Prime Minister Justin Trudeau knew in advance that she was to be arrested, at the request of the United States, and since that moment on December 1 of 2018, we (meaning Canada) have been acting like a chicken caught in a car’s headlights, immobile, responsive only to the extradition request, and unwilling to make any compromise, even when there is obviously no other way of obtaining the release of the two Michaels, Canadian citizens who were arbitrarily arrested by China as a retaliatory measure not long after Meng’s arrest.
Our mantra has been, we are a country governed by rule of law; we have been sitting on this high horse for more than a year. Several important Liberal politicians, including former Prime Minister Jean Chretien, who, during his time at the top put a lot of effort into maintaining good relations with China, John Manley and John McCallum, former ministers, have urged the government to deal with what seem to me to be facts just as important as those the government is standing steadfast on. During these 12 months the CBC has continued to parade a variety of former Canadian ambassadors to China who have urged that we should stand firm and try to mobilize support from the international community for our position, advice that has so far literally brought us not a step nearer to the solution of the problem. In addition, Canada’s agricultural exports to China have dropped drastically, bringing worrying times for Canadian farmers.
My argument, which I expressed not long after Ms. Meng's arrest, is that extradition is a political issue not simply a legal one. An extradition can be ordered only by the Minister of Justice, and a further aspect is that an extradition can only be based on a law that is an offence in Canada.
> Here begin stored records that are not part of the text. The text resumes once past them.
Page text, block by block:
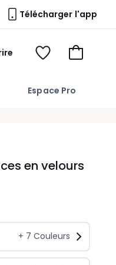
Télécharger l'app
Espace Pro
Voir
Voir
en velours
+ 7 Couleurs
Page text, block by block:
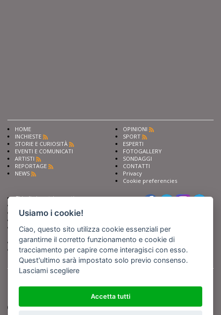
HOME
INCHIESTE
STORIE E CURIOSITÀ
EVENTI E COMUNICATI
ARTISTI
REPORTAGE
NEWS
OPINIONI
SPORT
ESPERTI
FOTOGALLERY
SONDAGGI
CONTATTI
Privacy
Cookie preferencies
Chiedi ai nostri esperti
Fai pubblicità con noi
Iscriviti al nostro corso di
giornalismo
Compra i nostri libri
Entra in Barinedita Map
Copyright BARIREPORT s.a.s. All rights reserved - Tutte le fotografie recanti il
logo di Barinedita sono state commissionate da BARIREPORT s.a.s. che ne
detiene i Diritti d'Autore e sono state prodotte nell'anno 2012 e seguenti
(tranne che non vi sia uno specifico anno di scatto riportato)
Usiamo i cookie!
Ciao, questo sito utilizza cookie essenziali per
garantirne il corretto funzionamento e cookie di
tracciamento per capire come interagisci con esso.
Quest'ultimo sarà impostato solo previo consenso.
Lasciami scegliere
Accetta tutti
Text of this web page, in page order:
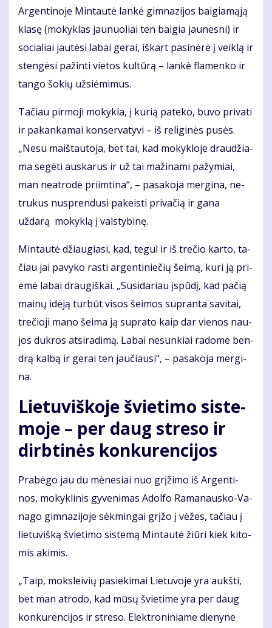
Ar­gen­ti­no­je Min­tau­tė lan­kė gim­na­zi­jos bai­gia­mą­ją
kla­sę (mo­kyk­las jau­nuo­liai ten bai­gia jau­nes­ni) ir
so­cia­liai jau­tė­si la­bai ge­rai, iš­kart pa­si­nė­rė į veik­lą ir
sten­gė­si pa­žin­ti vie­tos kul­tū­rą – lan­kė fla­men­ko ir
tan­go šo­kių už­si­ė­mi­mus.
Ta­čiau pir­mo­ji mo­kyk­la, į ku­rią pa­te­ko, bu­vo pri­va­ti
ir pa­kan­ka­mai kon­ser­va­ty­vi – iš re­li­gi­nės pu­sės.
„Ne­su maiš­tau­to­ja, bet tai, kad mo­kyk­lo­je drau­džia­
ma se­gė­ti aus­ka­rus ir už tai ma­ži­na­mi pa­žy­miai,
man ne­at­ro­dė pri­im­ti­na“, – pa­sa­ko­ja mer­gi­na, ne­
tru­kus nu­spren­du­si pa­keis­ti privačią ir gana
uždarą mo­kyk­lą į vals­ty­bi­nę.
Min­tau­tė džiau­gia­si, kad, te­gul ir iš tre­čio kar­to, ta­
čiau jai pa­vy­ko ras­ti ar­gen­ti­nie­čių šei­mą, ku­ri ją pri­
ėmė la­bai drau­giš­kai. „Su­si­da­riau įspū­dį, kad pa­čią
mai­nų idė­ją tur­būt vi­sos šei­mos su­pran­ta sa­vi­tai,
tre­čio­ji ma­no šei­ma ją su­pra­to kaip dar vie­nos nau­
jos duk­ros at­si­ra­di­mą. La­bai ne­sun­kiai ra­do­me ben­
drą kal­bą ir ge­rai ten jau­čiau­si“, – pa­sa­ko­ja mer­gi­
na.
Lie­tu­viš­ko­je švie­ti­mo sis­te­
mo­je – per daug stre­so ir
dirb­ti­nės kon­ku­ren­ci­jos
Pra­bė­go jau du mė­ne­siai nuo grį­ži­mo iš Ar­gen­ti­
nos, mo­kyk­li­nis gy­ve­ni­mas Adol­fo Ra­ma­naus­ko-Va­
na­go gim­na­zi­jo­je sėk­min­gai grį­žo į vė­žes, ta­čiau į
lie­tu­viš­ką švie­ti­mo sis­te­mą Min­tau­tė žiū­ri kiek ki­to­
mis aki­mis.
„Taip, moks­lei­vių pa­sie­ki­mai Lie­tu­vo­je yra aukš­ti,
bet man at­ro­do, kad mū­sų švie­ti­me yra per daug
kon­ku­ren­ci­jos ir stre­so. Elek­tro­ni­nia­me die­ny­ne
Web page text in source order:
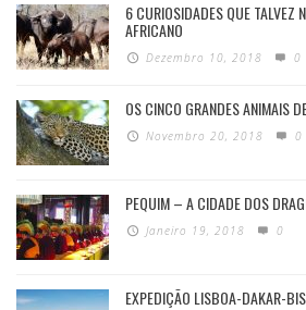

Since the law Ms. Meng is accused of violating has something to do with American sanctions against Iran, it is not a Canadian law extant in this country, so the solution could hardy be simpler: our responsible minister could announce that, having considered the matter carefully, the proposed extradition does not fall within Canadian law and is therefore refused.
Of course, Donald Trump could be expected to rant and rave and threaten to impose tariffs or sanctions on Canadian goods; but he is a bully, and a bully can always be faced down, more especially in a situation in which the two contesting sides are the closest of friends.
This seems to be the only way that Canada can achieve what our ministers keep saying are the irreducible and essential aspects of this case: namely, that the two Michaels should be released from detention by the Chinese, following the release by Canada of Ms. Meng, and the resumption of normal relations between our two countries.
I don’t know if this simple solution has occurred to the dunderheads in our government, but I offer it to them as an idea that can hardly fail. The only argument against it is that we might be offering a hostage to fortune: but my sense is that we should allow the future to take care of itself. If our problem is to get our two Michaels home, let’s get on about it.
To all of which I can only add: wot the hell, wot the hell, toujours gai, toujours gai!